No se trata de enfrentar L'Albufera con el L'Oceanogràfic, pues ambos espacios tienen cabida, pero es difícil entender esa capacidad de impulsar una obra del calado de este último y que se continúen posponiendo las inaplazables actuaciones en un espacio autóctono con su propia flora y fauna, tan digna y objeto de estudio como los tiburones del Pacífico. ¿O acaso no es entrañable la lagartija cenicienta que corretea por la dehesa del Saler?

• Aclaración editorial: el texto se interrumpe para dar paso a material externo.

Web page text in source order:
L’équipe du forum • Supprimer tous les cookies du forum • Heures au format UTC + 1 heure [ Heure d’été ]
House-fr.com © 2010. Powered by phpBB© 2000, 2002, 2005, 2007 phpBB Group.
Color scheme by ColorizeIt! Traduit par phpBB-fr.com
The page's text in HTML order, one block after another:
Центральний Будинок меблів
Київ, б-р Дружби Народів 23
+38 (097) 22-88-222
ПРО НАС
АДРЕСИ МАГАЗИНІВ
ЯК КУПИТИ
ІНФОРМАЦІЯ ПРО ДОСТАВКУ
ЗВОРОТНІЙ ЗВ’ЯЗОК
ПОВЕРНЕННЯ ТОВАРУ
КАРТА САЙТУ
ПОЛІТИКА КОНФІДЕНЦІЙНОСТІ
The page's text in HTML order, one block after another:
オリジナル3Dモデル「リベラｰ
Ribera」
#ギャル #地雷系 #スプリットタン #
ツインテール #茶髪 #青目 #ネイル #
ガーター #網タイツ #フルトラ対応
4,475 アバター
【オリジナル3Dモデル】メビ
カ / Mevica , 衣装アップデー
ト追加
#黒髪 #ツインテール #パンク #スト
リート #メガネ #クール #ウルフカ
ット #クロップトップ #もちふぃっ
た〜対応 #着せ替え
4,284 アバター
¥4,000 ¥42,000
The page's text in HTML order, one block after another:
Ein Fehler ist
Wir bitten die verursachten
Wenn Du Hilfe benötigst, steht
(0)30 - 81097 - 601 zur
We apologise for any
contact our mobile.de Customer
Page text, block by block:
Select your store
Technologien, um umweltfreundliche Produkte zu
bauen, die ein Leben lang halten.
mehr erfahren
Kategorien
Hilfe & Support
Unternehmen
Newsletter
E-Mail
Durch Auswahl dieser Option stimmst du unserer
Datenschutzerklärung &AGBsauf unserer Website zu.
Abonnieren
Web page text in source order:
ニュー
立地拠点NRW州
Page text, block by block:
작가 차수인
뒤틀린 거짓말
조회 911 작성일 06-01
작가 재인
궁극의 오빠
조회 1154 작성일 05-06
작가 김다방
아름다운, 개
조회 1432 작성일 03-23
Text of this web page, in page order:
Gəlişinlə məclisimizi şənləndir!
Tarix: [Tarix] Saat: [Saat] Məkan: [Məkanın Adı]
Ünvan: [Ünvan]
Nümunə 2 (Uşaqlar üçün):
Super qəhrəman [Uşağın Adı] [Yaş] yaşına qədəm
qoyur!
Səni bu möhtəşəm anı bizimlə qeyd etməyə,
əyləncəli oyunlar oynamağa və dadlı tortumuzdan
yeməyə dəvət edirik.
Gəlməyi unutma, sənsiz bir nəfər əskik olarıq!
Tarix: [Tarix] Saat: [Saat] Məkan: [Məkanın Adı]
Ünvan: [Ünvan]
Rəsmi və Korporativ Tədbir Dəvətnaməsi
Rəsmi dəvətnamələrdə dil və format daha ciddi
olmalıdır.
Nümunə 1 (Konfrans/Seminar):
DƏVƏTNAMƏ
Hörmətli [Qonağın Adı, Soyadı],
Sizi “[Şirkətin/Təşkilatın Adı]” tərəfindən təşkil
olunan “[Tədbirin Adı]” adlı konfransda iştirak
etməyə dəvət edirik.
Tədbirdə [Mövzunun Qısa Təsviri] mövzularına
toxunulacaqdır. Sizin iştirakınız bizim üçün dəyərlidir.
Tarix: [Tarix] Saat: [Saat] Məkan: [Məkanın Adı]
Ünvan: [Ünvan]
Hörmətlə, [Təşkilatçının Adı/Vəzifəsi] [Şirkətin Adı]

Aparentemente, podría entenderse que las iniciativas donde el movimiento de tierras y el cemento intervienen con profusión son más del agrado, que aquellas cuyo único requisito es el respeto, el mantenimiento y la adecuación del bagaje de siglos. No está mal mover terrenos y construir nuevos atractivos, mas nunca debería consentirse que se hiciese al precio de dilatar la recuperación de lo más arraigado a la tierra que ve perder ocasiones irremplazables. Cómo llamar sino a las especies extinguidas en L'Albufera por vertidos incontrolados sobre los que no se ha puesto remedio. ¿Es más sencillo en verdad habilitar un restaurante subterráneo qué defender un paraje natural de la contaminación agrícola, industrial y urbana? Probablemente no, pero las voluntades se han mostrado muy diferentes cuando por medio hay esos movimientos de tierras y lo que conllevan hasta que se transforman, por ejemplo, en un enorme parque oceanográfico por el que al parecer Valencia va a empezar a ser conocida en el mundo a partir de ahora.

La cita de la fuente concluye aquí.